“If it can be done iteratively, it can be done recursively”

Follow the i, and you shall find the meaning of life.

From previous topics, we know that the value of the parameter in a recursive function changes as it approches the stopping condition. Additionally, we know that the value of "i" or the variable of a "for" loop changes. Can you see some similarites here.

Lets try going over a list with having the changing values of i in mind.

def printList(i):
    if i == len(names):
        print("completed")
    else:
        print(i)
        printList(i+1)
    
printList(0)

If you don’t put a return value it will by default return None, as for the stopping condition in this case.

Using a for loop.

for i in range(len(names)):
    print(i)

Mapping the changing values to changing indexes in a list

In a loop, a variable i is changed with every iteration.
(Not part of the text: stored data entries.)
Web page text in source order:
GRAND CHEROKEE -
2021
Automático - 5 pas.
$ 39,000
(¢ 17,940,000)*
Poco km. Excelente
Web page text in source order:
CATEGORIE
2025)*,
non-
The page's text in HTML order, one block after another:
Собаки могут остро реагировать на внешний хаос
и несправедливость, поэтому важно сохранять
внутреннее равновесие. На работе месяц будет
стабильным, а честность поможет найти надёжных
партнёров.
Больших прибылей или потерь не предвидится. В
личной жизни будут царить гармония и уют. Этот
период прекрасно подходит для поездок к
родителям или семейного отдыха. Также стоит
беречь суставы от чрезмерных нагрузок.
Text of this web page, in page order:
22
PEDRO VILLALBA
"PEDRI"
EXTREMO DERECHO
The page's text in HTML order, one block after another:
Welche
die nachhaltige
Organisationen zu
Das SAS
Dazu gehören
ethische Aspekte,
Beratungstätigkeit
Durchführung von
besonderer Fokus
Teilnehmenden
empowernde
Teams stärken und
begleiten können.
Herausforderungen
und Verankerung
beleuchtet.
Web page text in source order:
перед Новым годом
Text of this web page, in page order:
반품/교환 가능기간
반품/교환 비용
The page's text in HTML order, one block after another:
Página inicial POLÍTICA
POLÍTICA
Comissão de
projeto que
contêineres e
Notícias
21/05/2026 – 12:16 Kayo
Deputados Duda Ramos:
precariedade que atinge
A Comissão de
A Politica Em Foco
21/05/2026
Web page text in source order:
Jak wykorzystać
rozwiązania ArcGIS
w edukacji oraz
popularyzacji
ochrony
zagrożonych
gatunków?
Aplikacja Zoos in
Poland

Typically, this variable is an index, which applies to both while and for loops. We can use these changing indexes to map to indexes of a list and print the corresponding values.

Print a certain index in a list

# i : index in the list names
print(names[i])

Using a while loop

i = 0
while i < len(names):
    print(names[i])
    i += 1

Using a for loop

for i in range(len(names)):
    print(names[i])

Using recursion

def printList(i):
    if i == len(names):
        print("completed")
    else:
        print(names[i])
        printList(i+1)
    
printList(0)

In all the solutions above we are leveraging the changing values of i to print the changing values over a list. This can be done.
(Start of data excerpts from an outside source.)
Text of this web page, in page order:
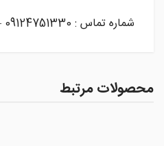
شماره تماس : 09124751330 – 02136919310
محصولات مرتبط
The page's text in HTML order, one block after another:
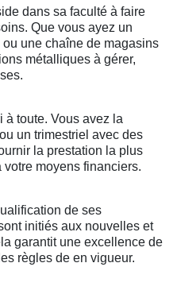
dans sa faculté à faire
Que vous ayez un
une chaîne de magasins
métalliques à gérer,
à toute. Vous avez la
un trimestriel avec des
la prestation la plus
moyens financiers.
de ses
initiés aux nouvelles et
garantit une excellence de
règles de en vigueur.
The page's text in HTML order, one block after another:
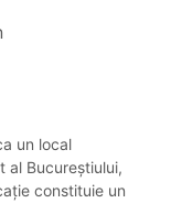
un local
al Bucureștiului,
constituie un
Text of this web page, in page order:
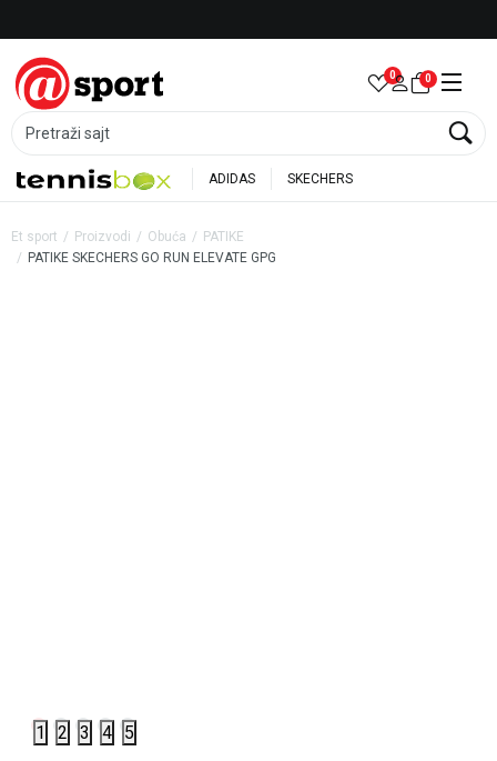
Pretraži sajt
0 0
ADIDAS SKECHERS
Et sport Proizvodi Obuća
PATIKE
PATIKE SKECHERS GO RUN ELEVATE GPG
1 2 3 4 5
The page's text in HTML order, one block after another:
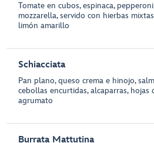
Tomate en cubos, espinaca,
mozzarella, servido con hierbas
limón amarillo
Schiacciata
Pan plano, queso crema e hinojo,
cebollas encurtidas, alcaparras, hojas
agrumato
Burrata Mattutina
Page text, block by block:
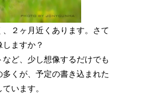
２ヶ月近くあります。さて
ますか？
ど、少し想像するだけでも
くが、予定の書き込まれた
います。
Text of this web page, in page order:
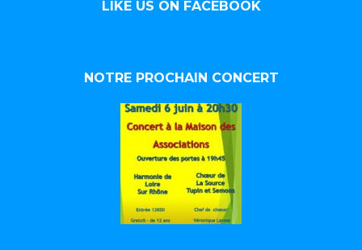
LIKE US ON FACEBOOK
NOTRE PROCHAIN CONCERT
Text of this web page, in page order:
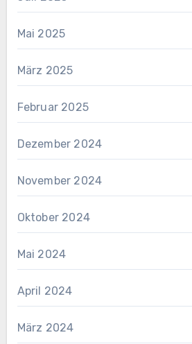
Mai 2025
März 2025
Februar 2025
Dezember 2024
November 2024
Oktober 2024
Mai 2024
April 2024
März 2024
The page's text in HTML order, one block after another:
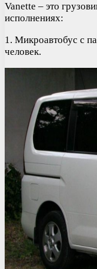
Vanette – это
исполнениях:
1. Микроавтобус с
человек.

Passing a condition up Some similar examples. To drive it home

Similar to returning a sum at a particular value of n up the recursion tree, if the condition isfound to be true or false, that is passed up across the recursion tree.

This is an example of using recursion to determine if a number exists in an array by changing indexes. If a value is found at any stage or index, we no longer call the function recursively. Instead, we pass the Boolean value "True" up to the recursive functions. If the length of the array is exceeded, we do the same. We can be sure that the function returns either true or false, and does not continue infinatly.
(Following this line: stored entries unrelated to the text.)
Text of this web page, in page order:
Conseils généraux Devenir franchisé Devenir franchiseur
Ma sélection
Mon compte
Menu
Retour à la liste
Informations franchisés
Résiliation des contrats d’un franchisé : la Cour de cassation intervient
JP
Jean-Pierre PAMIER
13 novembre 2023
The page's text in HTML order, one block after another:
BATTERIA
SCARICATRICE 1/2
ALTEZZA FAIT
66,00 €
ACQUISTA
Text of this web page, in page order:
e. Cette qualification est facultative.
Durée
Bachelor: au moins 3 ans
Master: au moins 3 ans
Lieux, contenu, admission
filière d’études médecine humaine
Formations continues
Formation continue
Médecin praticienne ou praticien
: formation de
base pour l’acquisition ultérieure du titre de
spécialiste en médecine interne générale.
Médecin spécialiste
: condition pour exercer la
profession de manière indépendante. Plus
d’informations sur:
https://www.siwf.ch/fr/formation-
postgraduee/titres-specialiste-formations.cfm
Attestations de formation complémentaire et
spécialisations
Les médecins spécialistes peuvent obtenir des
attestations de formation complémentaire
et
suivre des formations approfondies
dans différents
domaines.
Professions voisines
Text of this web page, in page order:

def findNumber(arr, i, target):
    if i == len(arr): # base condition 
        return False
    elif arr[i] == target: # found condition
        return True
    else:
        return findNumber(arr, target, i+1)

arr = [1, 2, 3, 4, 5]
target = 3
findNumber(arr, target, 0)

Here is an example of how you can turn the code into a function in Python:

def findNumber(arr, target):
    for num in arr:
        if num == target:
            return "The number exists in the array."
    return "The number does not exist in the array."

arr = [1, 2, 3, 4, 5]
target = 3

findNumber(arr, target)

`Fn(index, target)`

Disclaimar: The code visualization software didn't allow passing arr as an argument. So, the array was used as a global variable instead.

arr = [1, 2, 3, 4, 5]
fn(0,5)

fn(0,3)

The quicker the number is found the shorter the recursive tree, target equal to 3

Not found, know by arr if i == len(arr): we are outside the bounds of the array.

fn(0,6)
some other operations with similarites.

Each function called recursively runs the same code repeatedly, with changing values.

Some other examples of using recursion

Computing factorials involves changing the value of n as mapped in the equation n! = n x (n-1) x (n-2) x ... x 2 x 1. For example, 5! = 5 x 4 x 3 x 2 x 1 = 120.

#recursive
factorial(n):
    if n == 0:
        return 1
    else:
        return n * factorial(n-1)


#iterative
def factorial(n):
    result = 1
    for i in range(1, n+1):
        result *= i
    return result

factorial(5)

Traversing a binary tree requires printing the entire tree by passing the node through the parameters. As the parameters(nodes) change with each function, different values of the tree are printed. Recursive solutions are often more elegant and easier to understand, especially when there are more than two recursive calls in one function. As Leigh Caldwell wrote on Stack Overflow, "Loops may achieve a performance gain for your program. Recursion may achieve a performance gain for your programmer. Choose which is more important in your situation!”

#recursive
inorder(node):
    if node is not None:
        inorder(node.left)
        print(node.value)
        inorder(node.right)

# iterative
def inorderTraversal(root):
    stack = []
    while stack or root:
        while root:
            stack.append(root)
            root = root.left
        root = stack.pop()
        print(root.val)
        root = root.right

Fibonacci sequence is generated by adding two previous numbers together. The values of n change,n this case, the sequence is generated using two recursive functions. The value of n is changed with each recursive call to n-1 and n-2. And adding these numbers together.Since we are having the same calls made twice this solution has the makings of dynamic programming. Which is a beast of its own and will disccus it in detail in its own roadmap. So for now just enjoy the solution!

# recursive
def fibonacci(n):
    if n <= 1:
        return n
    else:
        return fibonacci(n-1) + fibonacci(n-2)

fibonacci(10)

def fibonacci(n):
    if n <= 1:
        return n
    else:
        prev1, prev2 = 0, 1
        for i in range(2, n+1):
            current = prev1 + prev2
            prev1 = prev2
            prev2 = current
        return prev2

fibonacci(10)